The English - Romance NP database at the UofI Computational Semantics Lab (given in class) consists of a set of English NPs translated in five Romance languages: Spanish (Es), French (Fr), Italian (It), Portuguese (Port), and Romanian (Ro). Each NP was extracted in context from a text collection including works by J. Steinbeck and H.G. Wells. Here are some examples of entries in this database:
LPE-1*story#1/1 of pearl#1/2*historia de la perla*storia della perla* histoire de la perle* história da pérola*istoria perlei*TOPIC
LPE-9*wash#1/1 of light#4/2*baño de luz* scia di luce* rai de lumiESC.AESCNhre* banho de luz *baie de lumina*P-W
LPE-10*turning#1/1 of twigs#1/2*búsqueda entre ramitas* rivoltare di ramoscelli* retourner des brindilles*giro dos galhos*intoarcerea ramurilor*THEME
LPE-10*bits#2/2 of wood#1/1*pedacitos de madera* pezzi di legno* morceaux de bois* pedaços de madeira*bucati de lemn*P-W
Notice that the NP instances in each of the six languages in the database considered are either of the type "N N" or "N P N".

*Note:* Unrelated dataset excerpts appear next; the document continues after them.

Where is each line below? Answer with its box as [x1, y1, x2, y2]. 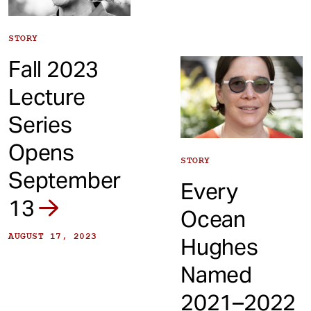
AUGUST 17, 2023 [8, 230, 97, 242]
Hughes [180, 232, 258, 261]
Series [8, 110, 72, 139]
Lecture [8, 82, 85, 111]
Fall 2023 [8, 54, 99, 83]
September [8, 165, 121, 194]
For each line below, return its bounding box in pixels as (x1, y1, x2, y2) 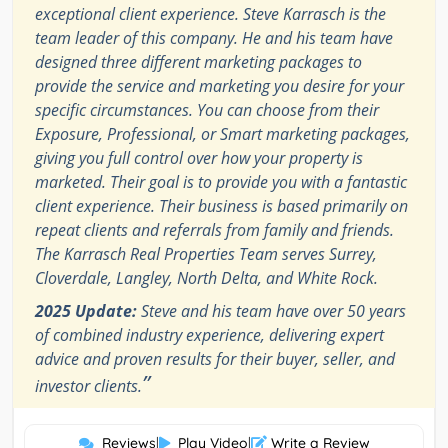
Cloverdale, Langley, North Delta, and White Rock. (35, 266, 378, 289)
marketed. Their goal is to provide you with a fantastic (35, 170, 407, 193)
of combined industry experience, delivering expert (35, 323, 384, 346)
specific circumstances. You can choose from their (35, 98, 379, 121)
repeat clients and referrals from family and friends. (35, 218, 394, 241)
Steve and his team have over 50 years (137, 299, 406, 322)
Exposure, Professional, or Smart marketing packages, (35, 122, 410, 145)
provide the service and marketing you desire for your (35, 74, 404, 97)
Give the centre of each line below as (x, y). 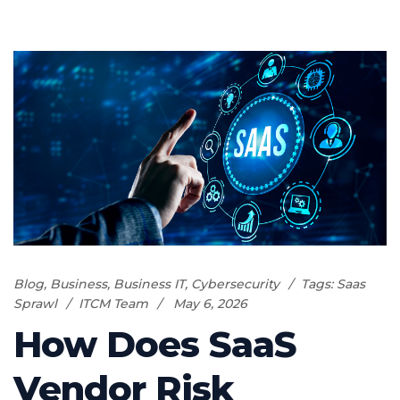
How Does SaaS (155, 344)
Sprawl (35, 303)
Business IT (149, 283)
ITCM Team (113, 303)
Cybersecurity (235, 283)
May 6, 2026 (210, 303)
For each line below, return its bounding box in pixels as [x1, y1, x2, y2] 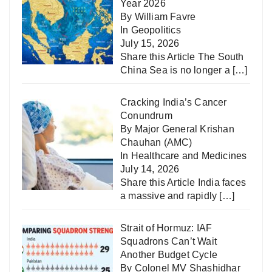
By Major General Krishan [120, 124, 234, 135]
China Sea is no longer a [120, 65, 233, 76]
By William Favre [120, 12, 196, 22]
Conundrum [120, 110, 172, 121]
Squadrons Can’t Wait [120, 236, 217, 247]
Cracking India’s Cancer [120, 97, 227, 108]
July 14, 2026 [120, 164, 180, 175]
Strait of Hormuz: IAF [120, 223, 212, 234]
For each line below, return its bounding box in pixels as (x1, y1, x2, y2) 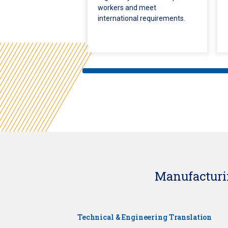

The fields are separated by stars, *. They are:
The English NP field has the following format:
noun1#sense/i [preposition] noun2#sense/j
where i and j can be either 1 or 2 indicating the position of the semantic argument in the NP instance (note that the preposition might be missing). For example, in the NP instance chair#1/2 arm#1/1 which encodes a part-whole relation (P-W), the noun chair indicates the whole (and thus is labeled as 2), and the noun arm encoded the part (and is labeled as 1).
Problem:
Write a shell script containing a combination of UNIX and AWK commands of your choice that will give the answer to the following questions. The shell script should be executed only once and output (to standard output, unless mentioned otherwise):
the number of English NP instances in the file;
the number of unique English NPs (consider for this the entire field $2);
the list of unique semantic relations considered in this database (store it in "sr.uniq.txt");
the frequency of each semantic relation in the database with the following format: Semantic_relation frequency
(store this in "sr-freq.txt");
the three most frequent semantic relations in the database;
the number of English NPs of the type "N P N";
the list of English prepositions (P) in the "N P N" types (store it in "preps.en");
the list of unique English prepositions found in the NP instances per semantic relation. Thus, each list will be stored in a file "preps.[sr]", where [sr] refers to the corresponding semantic relation. Do this for the following relations only: P-W and CAUSE.
the number of polysemous English nouns (a polysemous noun is a noun which has more than one sense; count only those which you know are ambiguous as given by the sense annotations in the cluvi.NPs.txt file); don't count the ambiguous words twice;
which of the five Romance languages has the most "N N" instances (e.g., those NPs which consist of only two consecutive nouns)?
Extra-credit question:
If we consider as default argument position "noun1#sense/1 noun2#sense/2", how many English NP instances encoding P-W have the arguments in reverse order (e.g., "../2 ../1")? Print all these lines in the file "reverse-arg.p-w".